Back Pain Relief
Pain management (also called pain medicine; algiatry) is a branch of medicine employing an interdisciplinary approach for easing the suffering and improving the quality of life of those living with pain. The typical pain management team includes medical practitioners, clinical psychologists, physiotherapists, occupational therapists, and nurse practitioners. Pain sometimes resolves promptly once the underlying trauma or pathology has healed, and is treated by one practitioner, with drugs such as anagesics and (occasionally) anxiolytics. Effective management of long term pain, however, frequently requires the coordinated efforts of the management team.
Medicine treats injury and pathology to support and speed healing; and treats distressing symptoms such as pain to relieve suffering during treatment and healing. When a painful injury or pathology is resistant to treatment and persists, when pain persists after the injury or pathology has healed, and when medical science cannot identify the cause of pain, the task of medicine is to relieve suffering. Treatment approaches to long term pain include pharmacologic measures, such as analgesics, tricyclic antidepressants and anticonvulsants, interventional procedures, physical therapy, physical excercise, application of ice and/or heat, and psychological measures, such as biofeedback and congnitive behavioural therapy.
Pain Management Programmes
A Pain Management Programme (PMP) is a psychologically-based rehabilitative treatment for people with chronic pain which remains unresolved by other treatments currently available. It is delivered in a group setting by an interdisciplinary team of experienced health care professionals working closely with patients.

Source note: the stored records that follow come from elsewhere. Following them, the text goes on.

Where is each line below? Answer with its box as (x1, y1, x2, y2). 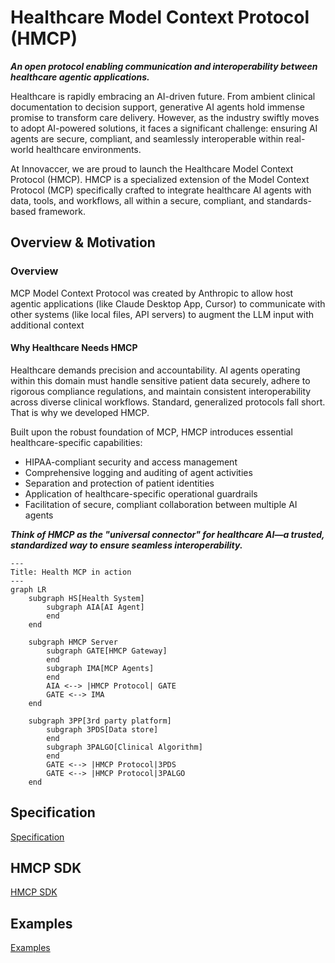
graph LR (10, 584, 47, 595)
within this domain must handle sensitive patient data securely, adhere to (10, 374, 311, 386)
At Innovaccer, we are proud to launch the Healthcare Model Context (10, 162, 294, 175)
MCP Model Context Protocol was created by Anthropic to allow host (10, 287, 294, 299)
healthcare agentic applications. (10, 71, 150, 83)
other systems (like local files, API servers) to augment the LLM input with (10, 308, 315, 320)
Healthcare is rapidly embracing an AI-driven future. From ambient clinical (10, 90, 316, 102)
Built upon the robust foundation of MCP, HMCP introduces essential (10, 426, 293, 438)
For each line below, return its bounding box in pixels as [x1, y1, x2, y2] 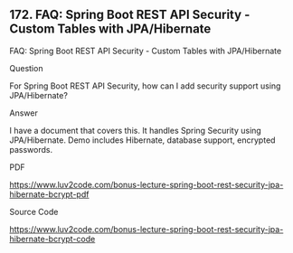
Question [9, 62, 43, 73]
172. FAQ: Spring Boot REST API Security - [9, 7, 250, 23]
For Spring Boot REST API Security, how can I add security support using [9, 80, 281, 91]
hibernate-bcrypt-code [9, 233, 96, 244]
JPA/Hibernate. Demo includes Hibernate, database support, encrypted [9, 135, 276, 145]
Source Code [9, 206, 59, 217]
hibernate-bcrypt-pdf [9, 189, 90, 200]
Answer [9, 108, 38, 118]
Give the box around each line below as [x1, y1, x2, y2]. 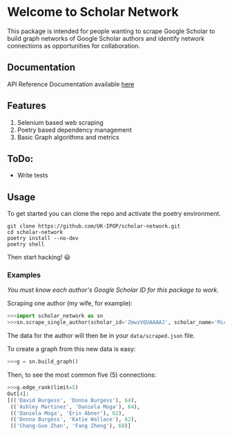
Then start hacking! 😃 [7, 253, 71, 261]
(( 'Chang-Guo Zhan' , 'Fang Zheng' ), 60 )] [10, 422, 131, 430]
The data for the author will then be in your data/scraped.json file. [7, 332, 195, 340]
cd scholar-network [7, 229, 64, 236]
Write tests [17, 171, 48, 179]
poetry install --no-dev [7, 235, 79, 242]
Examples [7, 270, 41, 280]
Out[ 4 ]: [7, 390, 30, 397]
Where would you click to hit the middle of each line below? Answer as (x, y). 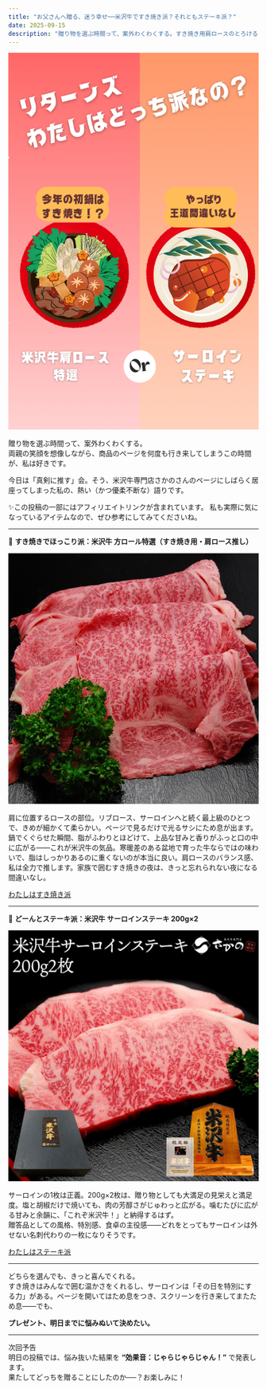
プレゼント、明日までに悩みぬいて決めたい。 (81, 1323)
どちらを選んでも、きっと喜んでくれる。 (74, 1276)
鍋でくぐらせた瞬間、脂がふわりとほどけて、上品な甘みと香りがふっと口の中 (133, 838)
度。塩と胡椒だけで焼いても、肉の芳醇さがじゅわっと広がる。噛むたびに (126, 1205)
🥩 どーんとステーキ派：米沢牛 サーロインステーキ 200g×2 (103, 919)
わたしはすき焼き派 (40, 894)
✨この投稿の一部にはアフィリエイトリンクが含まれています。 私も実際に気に (133, 507)
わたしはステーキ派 (40, 1252)
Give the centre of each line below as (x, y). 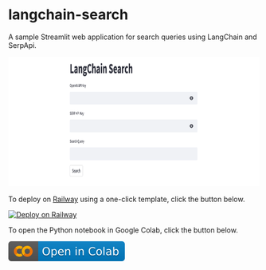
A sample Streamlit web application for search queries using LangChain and (133, 37)
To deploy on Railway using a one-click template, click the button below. (127, 199)
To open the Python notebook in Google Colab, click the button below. (123, 230)
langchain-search (68, 15)
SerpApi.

Some Pain Centres may run Pain Management Programmes that aim to teach a group of patients with similar problems about pain, how best to cope with it and how to live a more active life; others may offer acupuncture and other complementary therapies.
For the majority of people, attending a Pain Management Programme reduces the disability and distress caused by chronic pain by teaching physical, psychological and practical techniques to improve quality of life. It differs from other treatments provided in Pain Clinics in that pain relief is not the primary goal, although improvements in pain following participation in a Pain Management Programme have been demonstrated. Referral to a Pain Management Programme is usually via your local pain clinic.